In 2003, the bacteria started doing something remarkable. One of the 12 lineages suddenly began to consume a second carbon source, citrate, which had been present in our medium throughout the experiment.

It’s in the medium as what’s called a chelating agent to bind metals in the medium. But E. coli, going back to its original definition as a species, is incapable of that.

But one day we found one of our flasks had more turbidity. I thought we probably had a contaminant in there. Some bacterium had gotten in there that could eat the citrate and, therefore, had raised the turbidity. We went back into the freezer and restarted evolution. We also started checking those bacteria to see whether they really were E. coli. Yep, they were E. Coli. Were they really E. coli that had come from the ancestral strain? Yep. So we started doing genetics on it.

It was very clear that one of our bacteria lineages had essentially, I like to say, sort of woken up one day, eaten the glucose, and unlike any of the other lineages, discovered that there was this nice lemony dessert, and they’d begun consuming that and getting a second source of carbon and energy.

Zack was interested in the question of why did it take so long to evolve this and has only one population evolved that ability? He went into the freezer and he picked bacterial individuals or clones from that lineage that eventually evolved that ability. And then he tried to evolve that ability again starting from different points. So in a sense, it’s almost like, well, it’s like rewinding the tape and starting let’s go back to the minute five of the movie. Let’s go back to a minute 10 of the movie, minute 20 of the movie and see if the result changes depending on when we did it, because this citrate phenotype there were essentially two competing explanations for why it was so difficult to evolve.

One was that it was just a really rare mutation. It wasn’t like one of these just change one letter. It was something where maybe you had to flip a certain segment of DNA and you had to have exactly this break point and exactly that break point. And that was the only way to do it. So it was a rare event, but it could have happened at any point in time. The alternative hypothesis is that, well, what happened was a series of events that made something perfectly ordinary become possible that wasn’t possible at the beginning because a mutation would only have this effect once other aspects of the organism had changed.

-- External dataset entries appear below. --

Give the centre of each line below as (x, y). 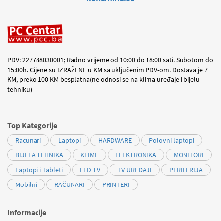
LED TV (90, 169)
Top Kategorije (32, 125)
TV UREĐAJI (135, 169)
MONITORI (189, 155)
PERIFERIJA (186, 169)
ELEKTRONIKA (136, 155)
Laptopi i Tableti (39, 169)
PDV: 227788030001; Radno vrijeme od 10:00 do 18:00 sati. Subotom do (110, 59)
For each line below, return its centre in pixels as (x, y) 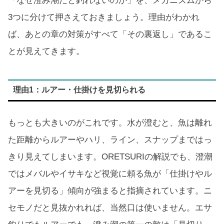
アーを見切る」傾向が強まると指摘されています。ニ (110, 190)
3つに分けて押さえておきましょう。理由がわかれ (104, 17)
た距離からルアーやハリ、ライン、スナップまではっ (110, 139)
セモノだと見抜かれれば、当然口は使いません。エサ (110, 207)
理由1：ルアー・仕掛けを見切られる (79, 90)
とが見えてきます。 (46, 51)
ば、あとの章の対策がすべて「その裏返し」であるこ (110, 34)
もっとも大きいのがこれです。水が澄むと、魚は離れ (110, 122)
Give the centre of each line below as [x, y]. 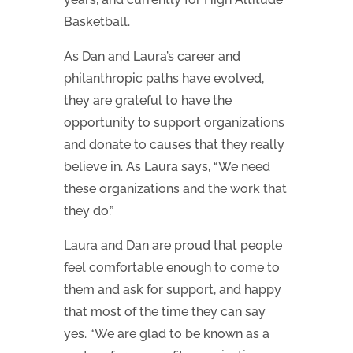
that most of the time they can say [164, 311]
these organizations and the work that [175, 188]
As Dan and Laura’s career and [152, 56]
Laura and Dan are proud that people [173, 245]
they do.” [88, 210]
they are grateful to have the [147, 100]
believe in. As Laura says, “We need [167, 166]
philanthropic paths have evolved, [163, 78]
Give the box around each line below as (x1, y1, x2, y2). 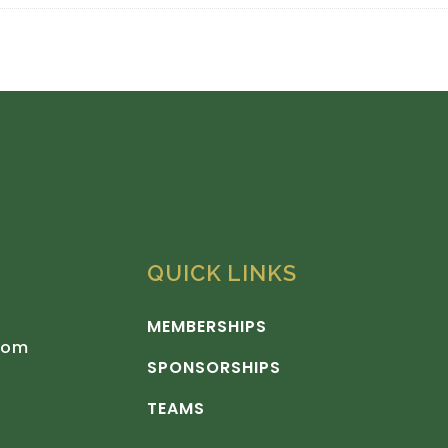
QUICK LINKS (147, 259, 297, 286)
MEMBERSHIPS (147, 314, 267, 338)
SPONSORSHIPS (147, 355, 281, 379)
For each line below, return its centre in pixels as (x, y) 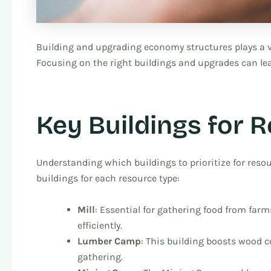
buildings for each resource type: (108, 178)
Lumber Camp (109, 241)
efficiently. (100, 225)
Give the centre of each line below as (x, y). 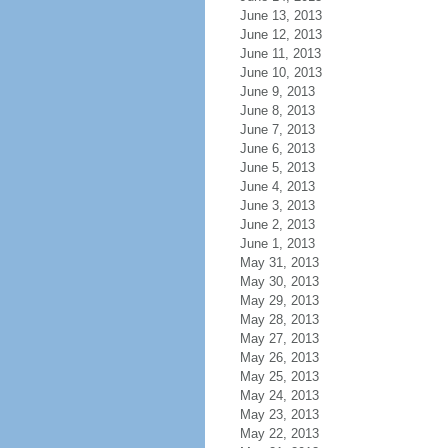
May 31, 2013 (279, 262)
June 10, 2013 (280, 72)
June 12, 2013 (280, 34)
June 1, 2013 (277, 243)
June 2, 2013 (277, 224)
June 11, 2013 (280, 53)
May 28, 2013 (279, 319)
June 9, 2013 (277, 91)
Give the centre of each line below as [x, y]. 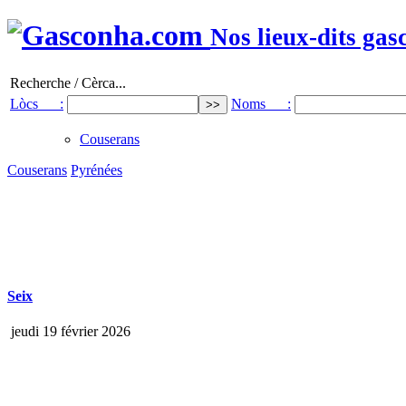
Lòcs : [37, 103]
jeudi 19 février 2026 [69, 332]
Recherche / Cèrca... [68, 82]
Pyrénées [97, 169]
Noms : [261, 103]
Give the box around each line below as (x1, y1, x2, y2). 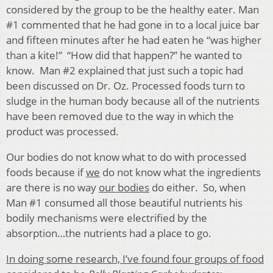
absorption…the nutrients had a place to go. (6, 226, 211, 241)
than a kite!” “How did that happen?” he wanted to (6, 48, 242, 63)
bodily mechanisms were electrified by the (6, 211, 207, 225)
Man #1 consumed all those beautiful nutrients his (6, 196, 243, 210)
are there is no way (6, 180, 99, 195)
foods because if (6, 165, 86, 180)
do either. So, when (149, 180, 246, 195)
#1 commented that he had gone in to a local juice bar (6, 18, 260, 32)
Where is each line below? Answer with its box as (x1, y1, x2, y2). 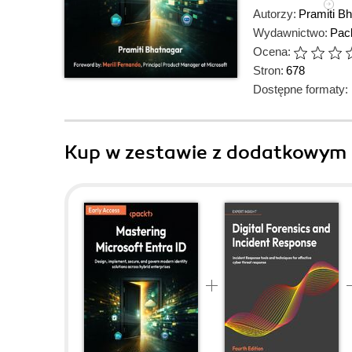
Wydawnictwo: (253, 26, 328, 39)
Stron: (253, 64, 284, 77)
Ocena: (253, 45, 291, 58)
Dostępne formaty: (253, 82, 348, 96)
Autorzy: (253, 7, 296, 20)
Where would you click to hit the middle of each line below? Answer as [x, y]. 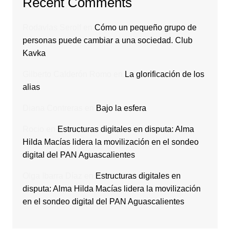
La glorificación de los [164, 74]
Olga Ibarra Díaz [52, 176]
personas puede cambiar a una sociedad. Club [107, 41]
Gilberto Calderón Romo [67, 74]
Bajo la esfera [121, 108]
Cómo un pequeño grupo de [145, 28]
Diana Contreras [52, 108]
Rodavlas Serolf [52, 28]
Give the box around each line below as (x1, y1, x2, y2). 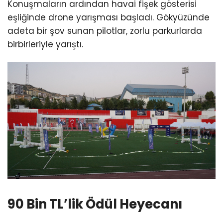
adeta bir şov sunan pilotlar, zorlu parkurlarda (7, 25, 202, 37)
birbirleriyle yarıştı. (7, 38, 83, 51)
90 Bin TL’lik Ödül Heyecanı (7, 195, 182, 213)
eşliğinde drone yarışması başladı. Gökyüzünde (7, 11, 210, 24)
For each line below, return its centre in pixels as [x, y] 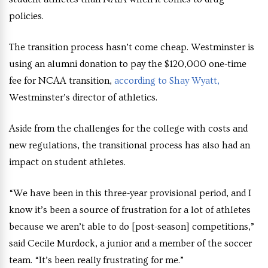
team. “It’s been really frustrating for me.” [96, 261]
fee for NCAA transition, [60, 81]
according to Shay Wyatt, [166, 81]
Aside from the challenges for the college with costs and [128, 129]
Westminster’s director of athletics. [83, 98]
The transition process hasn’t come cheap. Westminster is [132, 48]
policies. [26, 16]
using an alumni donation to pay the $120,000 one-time [128, 64]
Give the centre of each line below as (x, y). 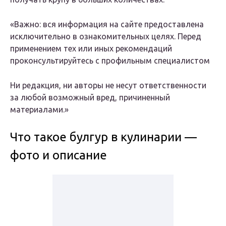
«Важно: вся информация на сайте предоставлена (107, 24)
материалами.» (39, 110)
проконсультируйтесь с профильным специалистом (110, 61)
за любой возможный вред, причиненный (90, 98)
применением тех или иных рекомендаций (91, 49)
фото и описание (59, 155)
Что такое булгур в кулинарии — (103, 137)
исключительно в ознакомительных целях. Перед (106, 37)
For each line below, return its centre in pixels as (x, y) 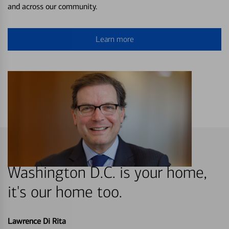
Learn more (114, 39)
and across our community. (52, 7)
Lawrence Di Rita (37, 221)
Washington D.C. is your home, (107, 173)
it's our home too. (65, 192)
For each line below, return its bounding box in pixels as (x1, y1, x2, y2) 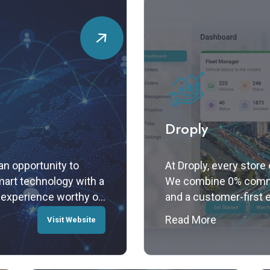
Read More (165, 213, 216, 226)
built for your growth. (165, 206, 264, 219)
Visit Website (46, 215, 96, 224)
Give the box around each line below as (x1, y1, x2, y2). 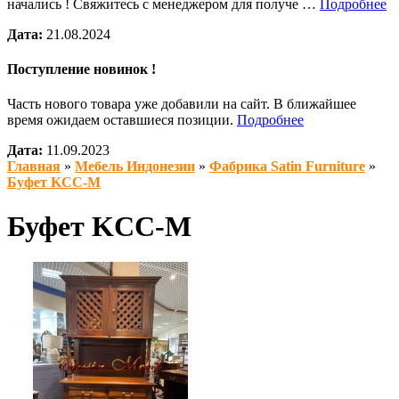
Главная (7, 159, 61, 175)
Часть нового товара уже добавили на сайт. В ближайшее (7, 96, 356, 112)
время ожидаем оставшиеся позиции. (7, 112, 237, 128)
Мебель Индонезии (75, 159, 195, 175)
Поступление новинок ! (7, 61, 156, 77)
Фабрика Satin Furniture (209, 159, 365, 175)
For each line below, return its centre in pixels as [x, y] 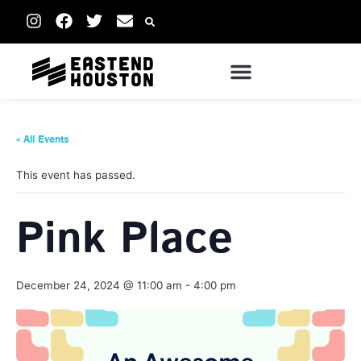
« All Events [43, 139]
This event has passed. [76, 175]
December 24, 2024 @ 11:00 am [99, 286]

To make a long story short, it turns out it’s such a difficult trait to evolve because both of those hypotheses are true.

This is a bit like how I think of the evolution of the ability to transmit energy or information without diffusion. Evolution was never able to directly evolve a way to transmit signals or information faster than myelinated neurons. Instead it ended up evolving a species capable of controlling electricity and making computers. And that species is in the process of turning over control of the world to a brand-new type of life that doesn’t use DNA at all and it not limited by the speed of diffusion in any sense.

It’s difficult to imagine how we could overcome many of these diffusion-based limitations of brains without a major redesign of how neurons function. We can probably raise IQ into the low or mid 200s with genetic engineering. But 250 IQ humans are rapidly going to be surpassed by AI that can spawn a new generation of itself in a matter of weeks or months.

So I think in the long run, the only way biological brains win is if we simply do not build AGI.